Exclude the pictures and reproduce the remaining data exactly as written.

• • • •

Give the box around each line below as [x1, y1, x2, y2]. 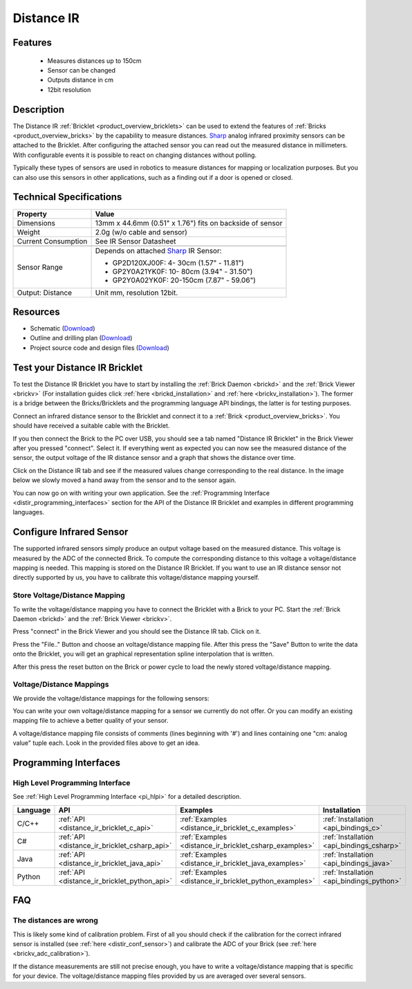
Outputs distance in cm [47, 76, 114, 84]
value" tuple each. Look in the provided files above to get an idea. [12, 739, 200, 747]
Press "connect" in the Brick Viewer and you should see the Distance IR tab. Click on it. [12, 627, 261, 636]
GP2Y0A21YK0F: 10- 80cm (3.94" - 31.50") [112, 266, 253, 276]
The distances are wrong [12, 916, 98, 925]
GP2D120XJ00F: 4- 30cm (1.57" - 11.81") [112, 258, 245, 268]
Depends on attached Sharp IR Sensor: [95, 246, 223, 255]
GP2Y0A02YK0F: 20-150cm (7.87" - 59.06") [112, 275, 256, 285]
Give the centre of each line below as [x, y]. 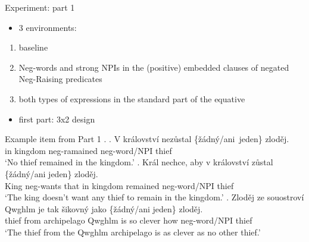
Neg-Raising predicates [60, 79]
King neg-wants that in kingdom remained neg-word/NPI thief [119, 185]
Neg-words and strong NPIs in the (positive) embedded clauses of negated [154, 67]
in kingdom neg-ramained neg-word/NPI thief [88, 150]
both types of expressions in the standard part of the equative [132, 98]
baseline [33, 47]
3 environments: [48, 27]
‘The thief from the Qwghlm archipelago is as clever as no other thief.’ [133, 232]
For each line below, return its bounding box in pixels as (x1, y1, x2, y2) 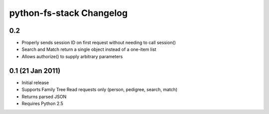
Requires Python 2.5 (21, 100, 63, 107)
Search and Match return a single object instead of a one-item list (21, 46, 156, 52)
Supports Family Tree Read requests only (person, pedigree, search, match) (21, 87, 178, 93)
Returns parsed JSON (21, 94, 67, 100)
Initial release (21, 80, 49, 86)
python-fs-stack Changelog (9, 7, 128, 18)
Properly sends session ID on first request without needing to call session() (21, 40, 176, 46)
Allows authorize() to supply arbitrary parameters (21, 53, 123, 59)
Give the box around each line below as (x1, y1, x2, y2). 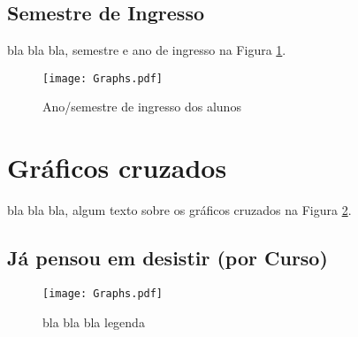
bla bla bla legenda (42, 312, 145, 331)
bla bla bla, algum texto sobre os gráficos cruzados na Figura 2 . (7, 201, 352, 219)
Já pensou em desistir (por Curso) (7, 244, 328, 272)
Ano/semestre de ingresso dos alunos (42, 97, 241, 116)
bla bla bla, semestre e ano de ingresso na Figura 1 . (7, 41, 286, 59)
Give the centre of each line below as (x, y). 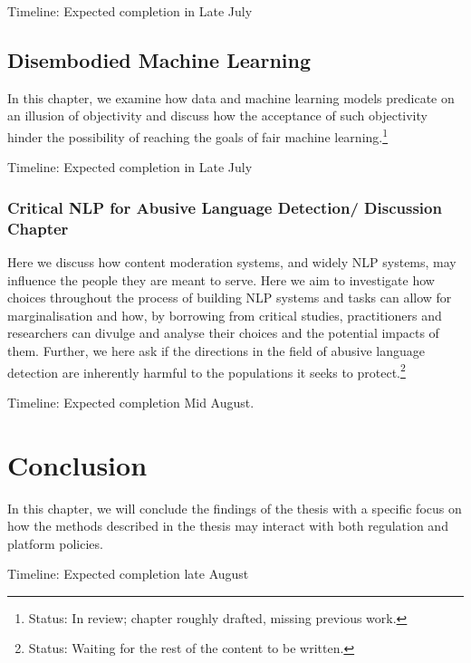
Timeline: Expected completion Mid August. (131, 402)
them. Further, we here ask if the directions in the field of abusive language (216, 350)
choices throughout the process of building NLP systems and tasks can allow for (230, 298)
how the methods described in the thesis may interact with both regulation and (228, 526)
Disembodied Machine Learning (159, 59)
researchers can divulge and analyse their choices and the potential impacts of (223, 333)
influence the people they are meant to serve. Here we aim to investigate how (221, 279)
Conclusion (77, 464)
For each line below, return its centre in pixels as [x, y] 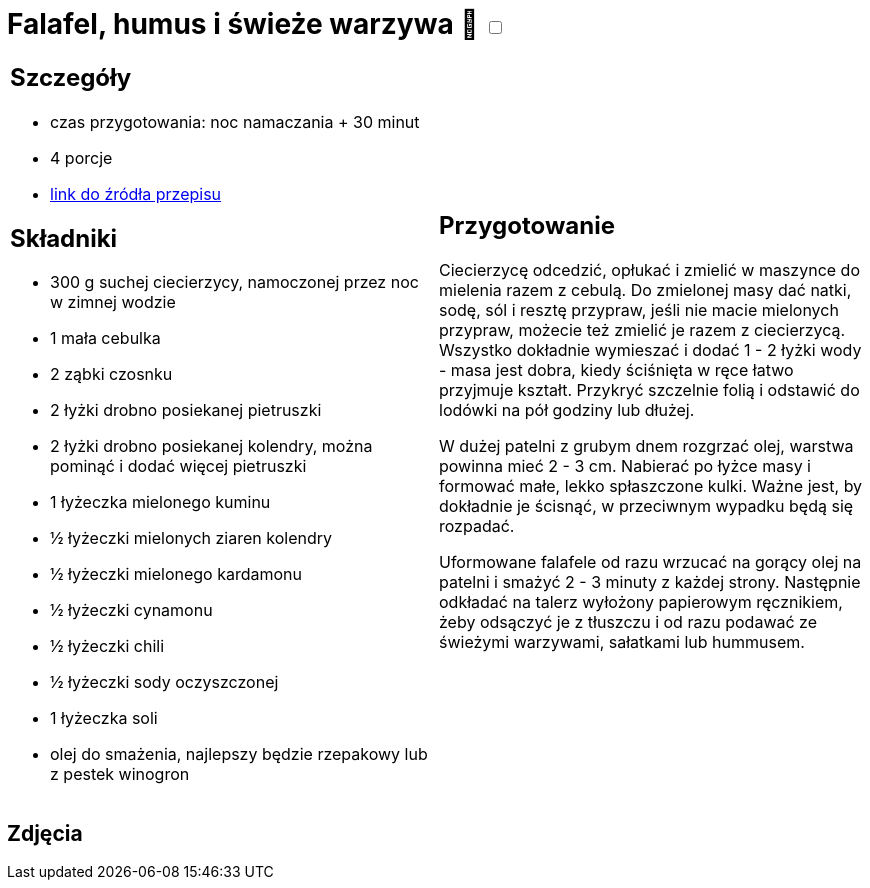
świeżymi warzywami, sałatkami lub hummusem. [622, 642]
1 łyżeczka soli [104, 718]
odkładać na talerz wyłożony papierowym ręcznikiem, [641, 602]
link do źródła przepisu [136, 193]
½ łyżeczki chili [107, 646]
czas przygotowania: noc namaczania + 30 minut [235, 121]
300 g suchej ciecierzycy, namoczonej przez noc [234, 282]
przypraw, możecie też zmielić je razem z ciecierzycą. [642, 330]
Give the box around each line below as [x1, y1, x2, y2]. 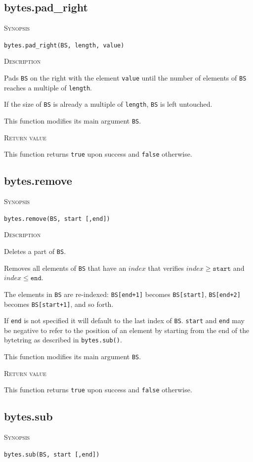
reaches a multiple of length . [4, 82, 92, 92]
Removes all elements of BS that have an [4, 262, 126, 273]
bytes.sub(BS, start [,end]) [4, 451, 100, 458]
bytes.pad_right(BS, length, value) [4, 42, 125, 49]
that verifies [148, 262, 184, 273]
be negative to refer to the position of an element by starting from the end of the [4, 325, 250, 335]
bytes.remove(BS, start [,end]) [4, 215, 110, 222]
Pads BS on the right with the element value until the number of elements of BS [4, 73, 247, 83]
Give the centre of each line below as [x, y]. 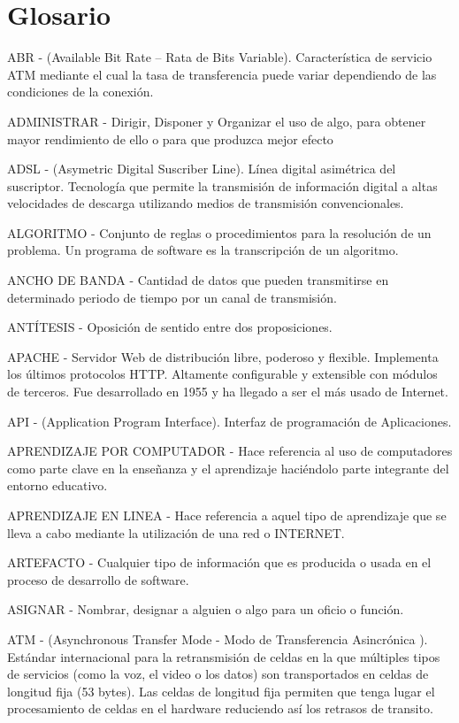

• • • •

§ Solution for this exercise
Give the box around each line below as [x1, y1, x2, y2]. 
Outputs distance in cm [47, 76, 114, 84]
value" tuple each. Look in the provided files above to get an idea. [12, 739, 200, 747]
Press "connect" in the Brick Viewer and you should see the Distance IR tab. Click on it. [12, 627, 261, 636]
GP2Y0A21YK0F: 10- 80cm (3.94" - 31.50") [112, 266, 253, 276]
The distances are wrong [12, 916, 98, 925]
GP2D120XJ00F: 4- 30cm (1.57" - 11.81") [112, 258, 245, 268]
Depends on attached Sharp IR Sensor: [95, 246, 223, 255]
GP2Y0A02YK0F: 20-150cm (7.87" - 59.06") [112, 275, 256, 285]
Give the centre of each line below as [x, y]. 
Neg-Raising predicates [60, 79]
King neg-wants that in kingdom remained neg-word/NPI thief [119, 185]
Neg-words and strong NPIs in the (positive) embedded clauses of negated [154, 67]
in kingdom neg-ramained neg-word/NPI thief [88, 150]
both types of expressions in the standard part of the equative [132, 98]
baseline [33, 47]
3 environments: [48, 27]
‘The thief from the Qwghlm archipelago is as clever as no other thief.’ [133, 232]
For each line below, return its bounding box in pixels as (x1, y1, x2, y2) 
Requires Python 2.5 (21, 100, 63, 107)
Search and Match return a single object instead of a one-item list (21, 46, 156, 52)
Supports Family Tree Read requests only (person, pedigree, search, match) (21, 87, 178, 93)
Returns parsed JSON (21, 94, 67, 100)
Initial release (21, 80, 49, 86)
python-fs-stack Changelog (9, 7, 128, 18)
Properly sends session ID on first request without needing to call session() (21, 40, 176, 46)
Allows authorize() to supply arbitrary parameters (21, 53, 123, 59)
Give the box around each line below as (x1, y1, x2, y2). 
bla bla bla legenda (42, 312, 145, 331)
bla bla bla, algum texto sobre os gráficos cruzados na Figura 2 . (7, 201, 352, 219)
Já pensou em desistir (por Curso) (7, 244, 328, 272)
Ano/semestre de ingresso dos alunos (42, 97, 241, 116)
bla bla bla, semestre e ano de ingresso na Figura 1 . (7, 41, 286, 59)
Give the centre of each line below as (x, y). 
Timeline: Expected completion Mid August. (131, 402)
them. Further, we here ask if the directions in the field of abusive language (216, 350)
choices throughout the process of building NLP systems and tasks can allow for (230, 298)
how the methods described in the thesis may interact with both regulation and (228, 526)
Disembodied Machine Learning (159, 59)
researchers can divulge and analyse their choices and the potential impacts of (223, 333)
influence the people they are meant to serve. Here we aim to investigate how (221, 279)
Conclusion (77, 464)
For each line below, return its centre in pixels as [x, y] 
świeżymi warzywami, sałatkami lub hummusem. [622, 642]
1 łyżeczka soli [104, 718]
odkładać na talerz wyłożony papierowym ręcznikiem, [641, 602]
link do źródła przepisu [136, 193]
½ łyżeczki chili [107, 646]
czas przygotowania: noc namaczania + 30 minut [235, 121]
300 g suchej ciecierzycy, namoczonej przez noc [234, 282]
przypraw, możecie też zmielić je razem z ciecierzycą. [642, 330]
Give the box around each line below as [x1, y1, x2, y2]. 
reaches a multiple of length . [4, 82, 92, 92]
Removes all elements of BS that have an [4, 262, 126, 273]
bytes.sub(BS, start [,end]) [4, 451, 100, 458]
bytes.pad_right(BS, length, value) [4, 42, 125, 49]
that verifies [148, 262, 184, 273]
be negative to refer to the position of an element by starting from the end of the [4, 325, 250, 335]
bytes.remove(BS, start [,end]) [4, 215, 110, 222]
Pads BS on the right with the element value until the number of elements of BS [4, 73, 247, 83]
Give the centre of each line below as [x, y]. 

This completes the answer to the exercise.